DECLARE @x XML SET @x = '<fantasy> <player Position="3B"> <name>Evan Longoria</name> <team>Rays</team> <slg>512</slg> </player> <player Position="OF"> <name>Carolos Gonzales</name> <team>Rockies</team> <slg>530</slg> </player> <player Position="C"> <name>Buster Posey</name> <team>Giants</team> <slg>486</slg> </player> </fantasy>'; SELECT @x.query('fantasy/player/team')
@x is a variable of XML data type that has been set to contain my sample document. The select statement is using the query method of @x which is one of the various methods available to the XML data type within TSQL. The string ‘fantasy/player/team’ being passed to the query method is a simple XPath statement. Run the query and you get:
Steps and Node Tests
It’s usually easiest to read an XPath statement right to left. Stepping through the statement above we are saying:
It reads much like a folder system or a URI. If you do read it right to left just don’t forget that it must ultimately find it’s way back to the root node ( or at least a level one node if the xml doc isn’t well formed ).
In XPath lingo each section of a path statement divided by a forward slash is called a step. To dive further into XPath lingo, each of the steps above complete a node test.

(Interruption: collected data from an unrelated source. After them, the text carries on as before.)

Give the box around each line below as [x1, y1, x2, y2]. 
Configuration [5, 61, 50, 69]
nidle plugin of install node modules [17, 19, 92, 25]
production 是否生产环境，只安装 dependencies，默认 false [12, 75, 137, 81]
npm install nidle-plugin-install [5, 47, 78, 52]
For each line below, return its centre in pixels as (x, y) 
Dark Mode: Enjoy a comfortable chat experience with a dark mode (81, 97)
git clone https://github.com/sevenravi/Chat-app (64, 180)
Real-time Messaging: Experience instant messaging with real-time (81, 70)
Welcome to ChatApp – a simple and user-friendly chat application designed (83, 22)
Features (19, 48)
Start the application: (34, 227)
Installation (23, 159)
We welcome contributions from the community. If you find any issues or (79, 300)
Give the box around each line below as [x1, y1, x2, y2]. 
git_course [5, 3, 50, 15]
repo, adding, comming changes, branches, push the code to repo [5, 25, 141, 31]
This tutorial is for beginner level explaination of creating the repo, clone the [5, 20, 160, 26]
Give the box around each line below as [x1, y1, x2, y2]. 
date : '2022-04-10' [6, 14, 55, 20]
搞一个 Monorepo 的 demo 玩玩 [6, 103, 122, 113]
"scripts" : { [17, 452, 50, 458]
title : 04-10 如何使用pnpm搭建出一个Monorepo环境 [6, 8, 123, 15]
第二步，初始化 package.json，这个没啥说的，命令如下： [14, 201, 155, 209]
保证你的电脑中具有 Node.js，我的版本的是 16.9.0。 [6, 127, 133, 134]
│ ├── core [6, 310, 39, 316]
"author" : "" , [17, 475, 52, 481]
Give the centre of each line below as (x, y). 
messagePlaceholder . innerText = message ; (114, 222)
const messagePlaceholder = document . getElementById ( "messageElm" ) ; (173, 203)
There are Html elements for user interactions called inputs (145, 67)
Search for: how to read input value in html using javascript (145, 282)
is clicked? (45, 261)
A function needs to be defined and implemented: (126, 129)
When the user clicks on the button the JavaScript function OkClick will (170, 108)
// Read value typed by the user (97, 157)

Hint: specifying a leading slash is optional, the query will work either way. A trailing slash however will produce an error – it causes the query to think a step is missing.SELECT @x.query('fantasy/player/team') -- works SELECT @x.query('/fantasy/player/team') -- works SELECT @x.query('/fantasy/player/team/') -- error
Msg 9341, Level 16, State 1, Line 20
XQuery [query()]: Syntax error near ‘<eof>’, expected a step expression.

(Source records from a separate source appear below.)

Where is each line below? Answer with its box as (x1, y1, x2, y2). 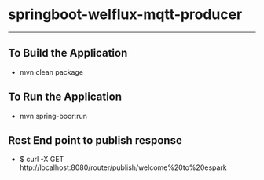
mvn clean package (19, 67, 84, 76)
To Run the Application (8, 90, 123, 104)
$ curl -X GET (19, 155, 64, 164)
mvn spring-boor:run (19, 111, 88, 120)
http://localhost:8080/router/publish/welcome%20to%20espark (19, 163, 228, 172)
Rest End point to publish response (8, 134, 182, 147)
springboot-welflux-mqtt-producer (8, 6, 243, 24)
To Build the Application (8, 46, 128, 60)

It’s important to understand that XPath navigates the entire document. It will always return every element that matches the path provided. It will also always return them in the same order they are found in the document. This is something that throws relational folks off. Unlike relational data, ordinal position of elements matters in XML.
FYI: Attributes are a different story. In the pure XML realm the order of attributes is maintained. In the SQL Server world, when querying XML data types, SQL doesn’t guarantee order of attributes.
Let’s say you’re only interested in the one team that Buster Posey plays for. We need to filter out those elements that we are not interested in via a predicate. This predicate is placed after the path element to be filtered in brackets [ … ]. This predicate can be an ordinal position, an equality/inequality comparison, or a number of other options.
Since we know order matters to XML, let’s look at ordinal position first. If you know that Posey is contained in the third player element in the document; it’s completely valid to pass an XPath statement like this:
There is only one team element that meets this path:
Another predicate you could use to get Buster Posey’s team is to filter the player element by its attribute value. SQL folks get thrown off by the @ sign. In TSQL this is a variable designator, but in XPath it’s shorthand for an attribute.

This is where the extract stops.